- **Materials provided**
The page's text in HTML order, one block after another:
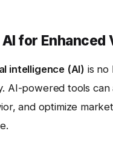
for Enhanced
intelligence (AI) is no
AI-powered tools
and optimize
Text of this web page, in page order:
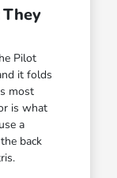
Pilot
it folds
most
is what
a
back
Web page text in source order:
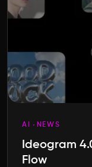
AI NEWS
Ideogram
Flow
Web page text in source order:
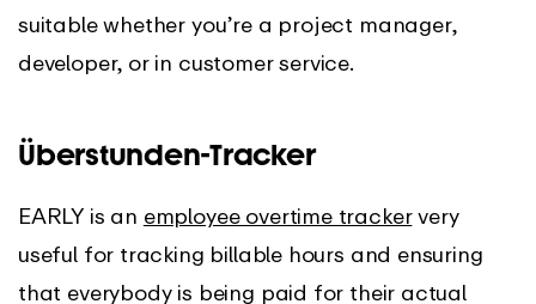
suitable whether you’re a project manager,
developer, or in customer service.
Überstunden-Tracker
EARLY is an employee overtime trackervery
useful for tracking billable hours and ensuring
that everybody is being paid for their actual
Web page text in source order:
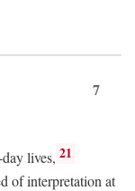
7
lives, 21
of interpretation at
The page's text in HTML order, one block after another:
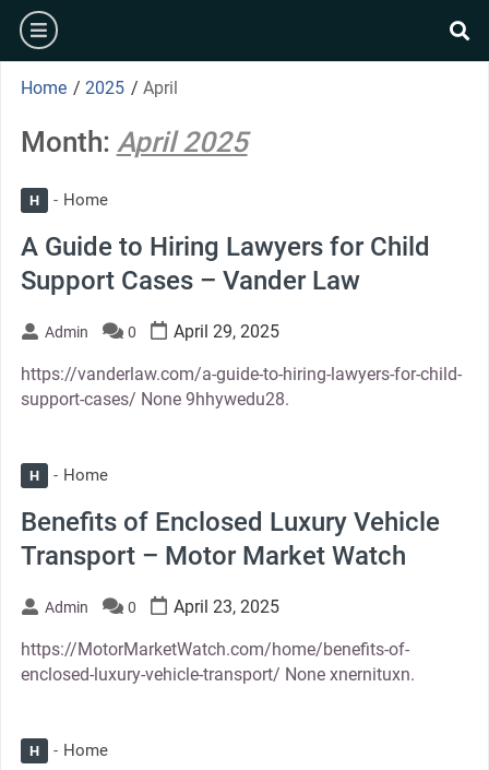
Skip
content
burger
Home / 2025 / April
Month: April 2025
H Home
A Guide to Hiring Lawyers for Child
Support Cases – Vander Law
Admin 0 April 29, 2025
https://vanderlaw.com/a-guide-to-hiring-lawyers-for-child-
support-cases/ None 9hhywedu28.
H Home
Benefits of Enclosed Luxury Vehicle
Transport – Motor Market Watch
Admin 0 April 23, 2025
https://MotorMarketWatch.com/home/benefits-of-
enclosed-luxury-vehicle-transport/ None xnernituxn.
H Home
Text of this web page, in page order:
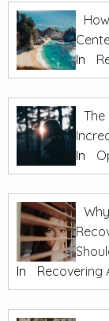
In
The
In
In
Recovering
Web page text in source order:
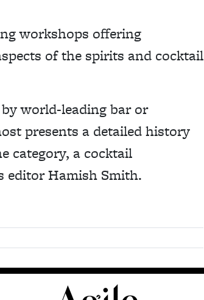
workshops offering
of the spirits and cocktail
world-leading bar or
presents a detailed history
category, a cocktail
editor Hamish Smith.
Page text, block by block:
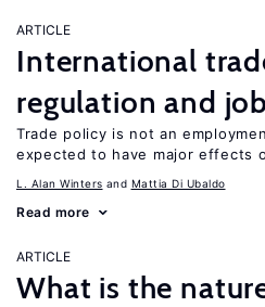
ARTICLE
International
regulation and
Trade policy is not an
expected to have major effects
L. Alan Winters Mattia Di Ubaldo
Read more
ARTICLE
What is the
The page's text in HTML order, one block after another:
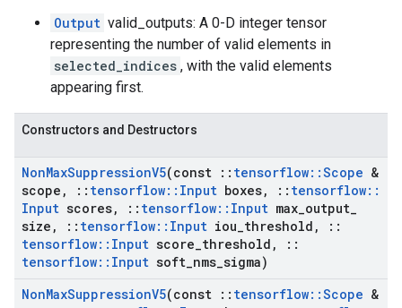
Output valid_outputs: A 0-D integer tensor
representing the number of valid elements in
selected_indices , with the valid elements
appearing first.
Constructors and Destructors
NonMaxSuppressionV5(const :: tensorflow::Scope &
scope , :: tensorflow:: Input boxes, :: tensorflow::
Input scores, :: tensorflow:: Input max output
size , :: tensorflow:: Input iou threshold ,
::
tensorflow:: Input score threshold ,
::
tensorflow:: Input soft nms sigma)
NonMaxSuppressionV5(const :: tensorflow::Scope &
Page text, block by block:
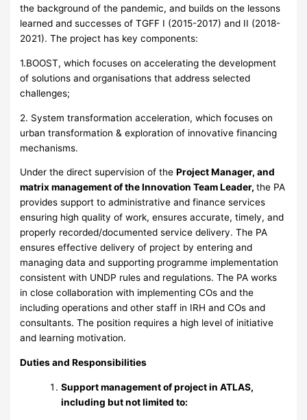
the background of the pandemic, and builds on the lessons
learned and successes of TGFF I (2015-2017) and II (2018-
2021). The project has key components:
1.BOOST, which focuses on accelerating the development
of solutions and organisations that address selected
challenges;
2. System transformation acceleration, which focuses on
urban transformation & exploration of innovative financing
mechanisms.
Under the direct supervision of theProject Manager, and
matrix management of the Innovation Team Leader,the PA
provides support to administrative and finance services
ensuring high quality of work, ensures accurate, timely, and
properly recorded/documented service delivery. The PA
ensures effective delivery of project by entering and
managing data and supporting programme implementation
consistent with UNDP rules and regulations. The PA works
in close collaboration with implementing COs and the
including operations and other staff in IRH and COs and
consultants. The position requires a high level of initiative
and learning motivation.
Duties and Responsibilities
Support management of project in ATLAS,
including but not limited to:
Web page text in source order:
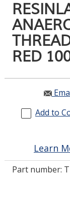
GET IN
RED
Add to
Learn
Part number:
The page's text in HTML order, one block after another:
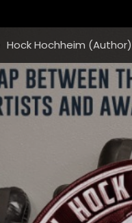
Hock Hochheim (Author)
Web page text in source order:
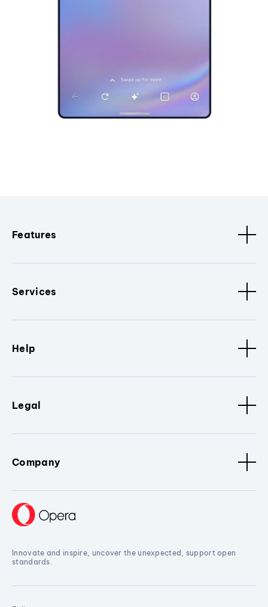
Features
Services
Help
Legal
Company
Innovate and inspire, uncover the unexpected, support open
standards.
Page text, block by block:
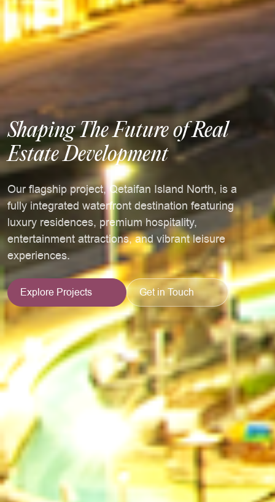
Shaping The Future of Real
Estate Development
Our flagship project, Qetaifan Island North, is a
fully integrated waterfront destination featuring
luxury residences, premium hospitality,
entertainment attractions, and vibrant leisure
experiences.
Explore Projects Get in Touch
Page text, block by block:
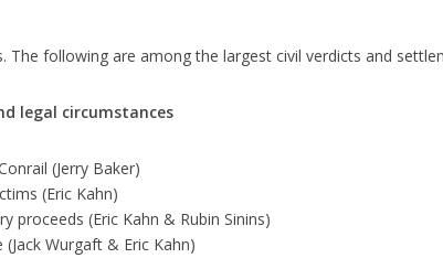
following are among the largest civil verdicts and
legal circumstances
(Jerry Baker)
(Eric Kahn)
proceeds (Eric Kahn & Rubin Sinins)
Wurgaft & Eric Kahn)
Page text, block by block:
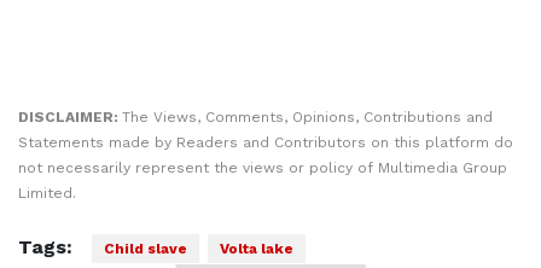
DISCLAIMER: The Views, Comments, Opinions, Contributions and
Statements made by Readers and Contributors on this platform do
not necessarily represent the views or policy of Multimedia Group
Limited.
Tags: Child slave Volta lake
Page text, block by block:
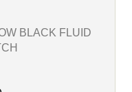
BLACK FLUID
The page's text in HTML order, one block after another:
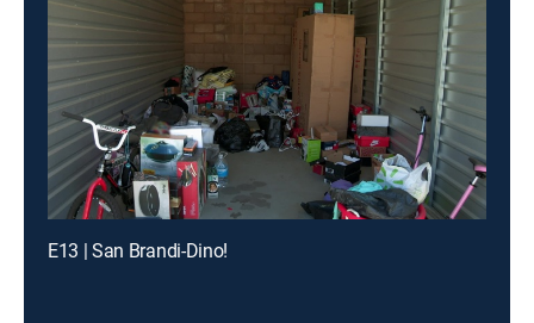
E13 | San Brandi-Dino!
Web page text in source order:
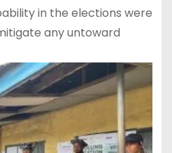
in the elections were
any untoward
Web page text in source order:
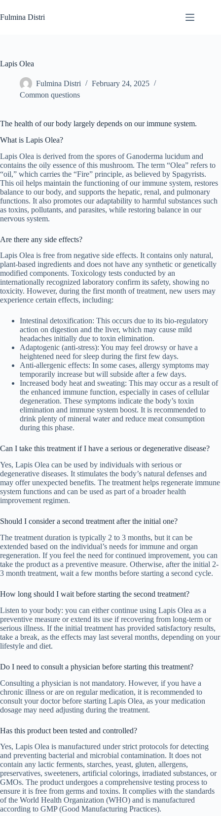
to
content
Fulmina Distri
Lapis Olea
Fulmina Distri
February 24, 2025
Common questions
The health of our body largely depends on our immune system.
What is Lapis Olea?
Lapis Olea is derived from the spores of Ganoderma lucidum and
contains the oily essence of this mushroom. The term “Olea” refers to
“oil,” which carries the “Fire” principle, as believed by Spagyrists.
This oil helps maintain the functioning of our immune system, restores
balance to our body, and supports the hepatic, renal, and pulmonary
functions. It also promotes our adaptability to harmful substances such
as toxins, pollutants, and parasites, while restoring balance in our
nervous system.
Are there any side effects?
Lapis Olea is free from negative side effects. It contains only natural,
plant-based ingredients and does not have any synthetic or genetically
modified components. Toxicology tests conducted by an
internationally recognized laboratory confirm its safety, showing no
toxicity. However, during the first month of treatment, new users may
experience certain effects, including:
Intestinal detoxification: This occurs due to its bio-regulatory
action on digestion and the liver, which may cause mild
headaches initially due to toxin elimination.
Adaptogenic (anti-stress): You may feel drowsy or have a
heightened need for sleep during the first few days.
Anti-allergenic effects: In some cases, allergy symptoms may
temporarily increase but will subside after a few days.
Increased body heat and sweating: This may occur as a result of
the enhanced immune function, especially in cases of cellular
degeneration. These symptoms indicate the body’s toxin
elimination and immune system boost. It is recommended to
drink plenty of mineral water and reduce meat consumption
during this phase.
Can I take this treatment if I have a serious or degenerative disease?
Yes, Lapis Olea can be used by individuals with serious or
degenerative diseases. It stimulates the body’s natural defenses and
may offer unexpected benefits. The treatment helps regenerate immune
system functions and can be used as part of a broader health
improvement regimen.
Should I consider a second treatment after the initial one?
The treatment duration is typically 2 to 3 months, but it can be
extended based on the individual’s needs for immune and organ
regeneration. If you feel the need for continued improvement, you can
take the product as a preventive measure. Otherwise, after the initial 2-
3 month treatment, wait a few months before starting a second cycle.
How long should I wait before starting the second treatment?
Listen to your body: you can either continue using Lapis Olea as a
preventive measure or extend its use if recovering from long-term or
serious illness. If the initial treatment has provided satisfactory results,
take a break, as the effects may last several months, depending on your
lifestyle and diet.
Do I need to consult a physician before starting this treatment?
Consulting a physician is not mandatory. However, if you have a
chronic illness or are on regular medication, it is recommended to
consult your doctor before starting Lapis Olea, as your medication
dosage may need adjusting during the treatment.
Has this product been tested and controlled?
Yes, Lapis Olea is manufactured under strict protocols for detecting
and preventing bacterial and microbial contamination. It does not
contain any lactic ferments, starches, yeast, gluten, allergens,
preservatives, sweeteners, artificial colorings, irradiated substances, or
GMOs. The product undergoes a comprehensive testing process to
ensure it is free from germs and toxins. It complies with the standards
of the World Health Organization (WHO) and is manufactured
according to GMP (Good Manufacturing Practices).

- **Exercise requirements**
Return the stretch of data that begins with the line showing "What is the" and goes on through the line showing "Constructors and Destructors", exactly, with pictures removed.

- **Output of the exercise**
What is the
The page's text in HTML order, one block after another:
Output valid_outputs: A 0-D integer tensor
representing the number of valid elements in
selected_indices , with the valid elements
appearing first.
Constructors and Destructors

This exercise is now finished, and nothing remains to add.